> [ACTION ITEM]
Repeat every record below exactly, omitting any pictures.

── DATA FOR THIS TASK

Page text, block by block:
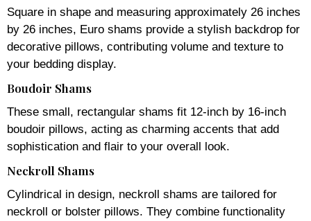
Square in shape and measuring approximately 26 inches
by 26 inches, Euro shams provide a stylish backdrop for
decorative pillows, contributing volume and texture to
your bedding display.
Boudoir Shams
These small, rectangular shams fit 12-inch by 16-inch
boudoir pillows, acting as charming accents that add
sophistication and flair to your overall look.
Neckroll Shams
Cylindrical in design, neckroll shams are tailored for
neckroll or bolster pillows. They combine functionality
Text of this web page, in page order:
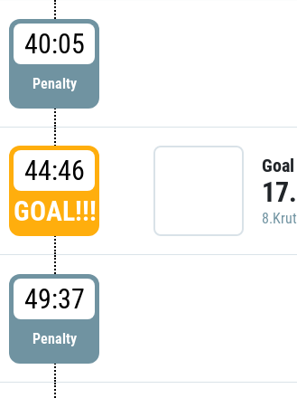
40:05
Penalty
44:46
GOAL!!!
Goal
49:37
Penalty
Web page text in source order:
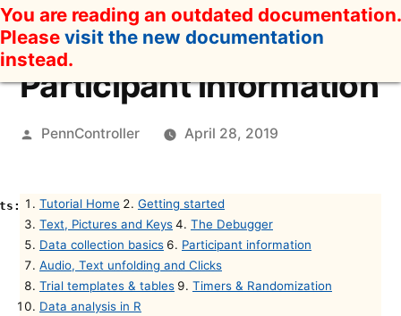
Skip
to
content
You are reading an outdated documentation.
Please visit the new documentation
instead.
Participant information
Posted
PennController April 28, 2019
Tutorial Home
Getting started
Text, Pictures and Keys
The Debugger
Data collection basics
Participant information
Audio, Text unfolding and Clicks
Trial templates & tables
Timers & Randomization
Data analysis in R
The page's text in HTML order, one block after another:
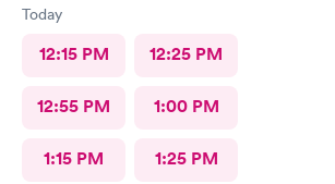
Today
12:15 PM 12:25 PM
12:55 PM 1:00 PM
1:15 PM 1:25 PM
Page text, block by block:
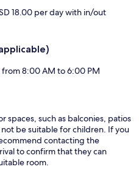
18.00 per day with in/out
from 8:00 AM to 6:00 PM
spaces, such as balconies, patios
be suitable for children. If you
contacting the
to confirm that they can
room.
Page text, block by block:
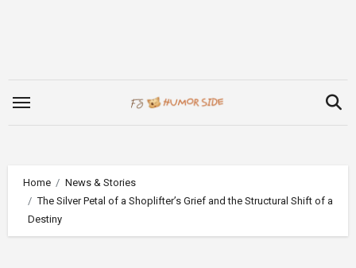
Home
News & Stories
The Silver Petal of a Shoplifter’s Grief and the Structural Shift of a
Destiny
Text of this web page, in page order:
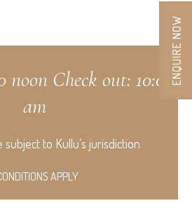
noon Check out: 10:00
am
subject to Kullu’s jurisdiction
APPLY
ENQUIRE NOW
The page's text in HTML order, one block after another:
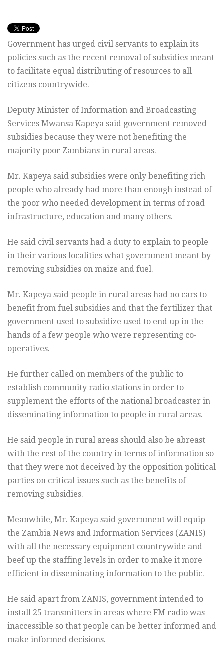
Government has urged civil servants to explain its
policies such as the recent removal of subsidies meant
to facilitate equal distributing of resources to all
citizens countrywide.
Deputy Minister of Information and Broadcasting
Services Mwansa Kapeya said government removed
subsidies because they were not benefiting the
majority poor Zambians in rural areas.
Mr. Kapeya said subsidies were only benefiting rich
people who already had more than enough instead of
the poor who needed development in terms of road
infrastructure, education and many others.
He said civil servants had a duty to explain to people
in their various localities what government meant by
removing subsidies on maize and fuel.
Mr. Kapeya said people in rural areas had no cars to
benefit from fuel subsidies and that the fertilizer that
government used to subsidize used to end up in the
hands of a few people who were representing co-
operatives.
He further called on members of the public to
establish community radio stations in order to
supplement the efforts of the national broadcaster in
disseminating information to people in rural areas.
He said people in rural areas should also be abreast
with the rest of the country in terms of information so
that they were not deceived by the opposition political
parties on critical issues such as the benefits of
removing subsidies.
Meanwhile, Mr. Kapeya said government will equip
the Zambia News and Information Services (ZANIS)
with all the necessary equipment countrywide and
beef up the staffing levels in order to make it more
efficient in disseminating information to the public.
He said apart from ZANIS, government intended to
install 25 transmitters in areas where FM radio was
inaccessible so that people can be better informed and
make informed decisions.
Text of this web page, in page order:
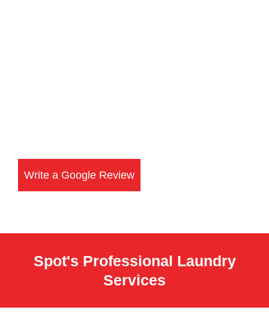
Write a Google Review
Spot's Professional Laundry
Services
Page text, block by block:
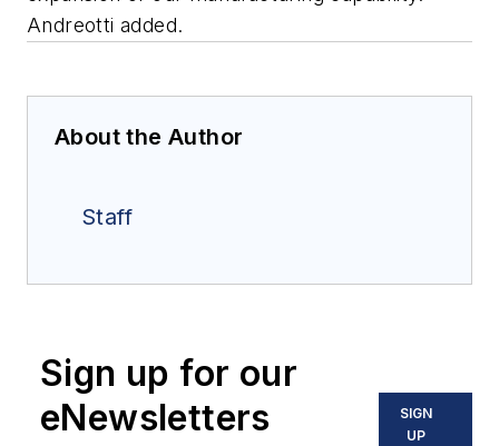
Andreotti added.
About the Author
Staff
Sign up for our
eNewsletters
SIGN
UP
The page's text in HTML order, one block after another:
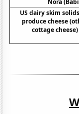
US dairy skim
produce cheese
cottage
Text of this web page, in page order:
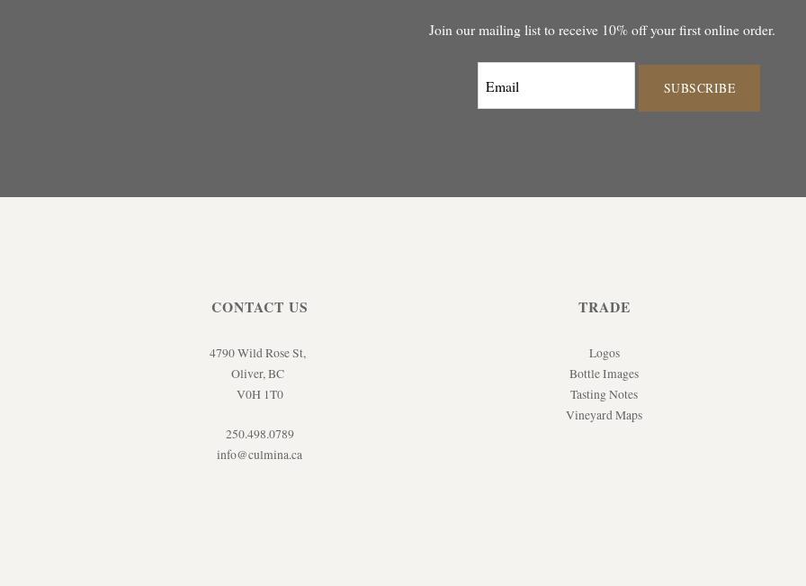
Join our mailing list to receive 10% off your first online order.
SUBSCRIBE
CONTACT US
4790 Wild Rose St,
Oliver, BC
V0H 1T0
250.498.0789
info@culmina.ca
TRADE
Logos
Bottle Images
Tasting Notes
Vineyard Maps
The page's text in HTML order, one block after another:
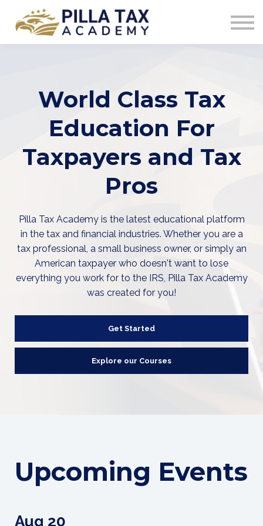
COURSES
SIGN IN
World Class Tax
Education For
Taxpayers and Tax
Pros
Pilla Tax Academy is the latest educational platform
in the tax and financial industries. Whether you are a
tax professional, a small business owner, or simply an
American taxpayer who doesn't want to lose
everything you work for to the IRS, Pilla Tax Academy
was created for you!
Get Started
Explore our Courses
Upcoming Events
Aug 20

────

> [EXERCISE RESPONSE]
Page text, block by block:
Square in shape and measuring approximately 26 inches
by 26 inches, Euro shams provide a stylish backdrop for
decorative pillows, contributing volume and texture to
your bedding display.
Boudoir Shams
These small, rectangular shams fit 12-inch by 16-inch
boudoir pillows, acting as charming accents that add
sophistication and flair to your overall look.
Neckroll Shams
Cylindrical in design, neckroll shams are tailored for
neckroll or bolster pillows. They combine functionality
Text of this web page, in page order:
40:05
Penalty
44:46
GOAL!!!
Goal
49:37
Penalty
Web page text in source order:
Skip
to
content
You are reading an outdated documentation.
Please visit the new documentation
instead.
Participant information
Posted
PennController April 28, 2019
Tutorial Home
Getting started
Text, Pictures and Keys
The Debugger
Data collection basics
Participant information
Audio, Text unfolding and Clicks
Trial templates & tables
Timers & Randomization
Data analysis in R
The page's text in HTML order, one block after another:
Today
12:15 PM 12:25 PM
12:55 PM 1:00 PM
1:15 PM 1:25 PM
Page text, block by block:
18.00 per day with in/out
from 8:00 AM to 6:00 PM
spaces, such as balconies, patios
be suitable for children. If you
contacting the
to confirm that they can
room.
Page text, block by block:
Home
News & Stories
The Silver Petal of a Shoplifter’s Grief and the Structural Shift of a
Destiny
Text of this web page, in page order:
noon Check out: 10:00
am
subject to Kullu’s jurisdiction
APPLY
ENQUIRE NOW
The page's text in HTML order, one block after another:
Government has urged civil servants to explain its
policies such as the recent removal of subsidies meant
to facilitate equal distributing of resources to all
citizens countrywide.
Deputy Minister of Information and Broadcasting
Services Mwansa Kapeya said government removed
subsidies because they were not benefiting the
majority poor Zambians in rural areas.
Mr. Kapeya said subsidies were only benefiting rich
people who already had more than enough instead of
the poor who needed development in terms of road
infrastructure, education and many others.
He said civil servants had a duty to explain to people
in their various localities what government meant by
removing subsidies on maize and fuel.
Mr. Kapeya said people in rural areas had no cars to
benefit from fuel subsidies and that the fertilizer that
government used to subsidize used to end up in the
hands of a few people who were representing co-
operatives.
He further called on members of the public to
establish community radio stations in order to
supplement the efforts of the national broadcaster in
disseminating information to people in rural areas.
He said people in rural areas should also be abreast
with the rest of the country in terms of information so
that they were not deceived by the opposition political
parties on critical issues such as the benefits of
removing subsidies.
Meanwhile, Mr. Kapeya said government will equip
the Zambia News and Information Services (ZANIS)
with all the necessary equipment countrywide and
beef up the staffing levels in order to make it more
efficient in disseminating information to the public.
He said apart from ZANIS, government intended to
install 25 transmitters in areas where FM radio was
inaccessible so that people can be better informed and
make informed decisions.
Text of this web page, in page order:
Write a Google Review
Spot's Professional Laundry
Services
Page text, block by block:
Andreotti added.
About the Author
Staff
Sign up for our
eNewsletters
SIGN
UP
The page's text in HTML order, one block after another:
US dairy skim
produce cheese
cottage
Text of this web page, in page order:
Join our mailing list to receive 10% off your first online order.
SUBSCRIBE
CONTACT US
4790 Wild Rose St,
Oliver, BC
V0H 1T0
250.498.0789
info@culmina.ca
TRADE
Logos
Bottle Images
Tasting Notes
Vineyard Maps
The page's text in HTML order, one block after another:
COURSES
SIGN IN
World Class Tax
Education For
Taxpayers and Tax
Pros
Pilla Tax Academy is the latest educational platform
in the tax and financial industries. Whether you are a
tax professional, a small business owner, or simply an
American taxpayer who doesn't want to lose
everything you work for to the IRS, Pilla Tax Academy
was created for you!
Get Started
Explore our Courses
Upcoming Events
Aug 20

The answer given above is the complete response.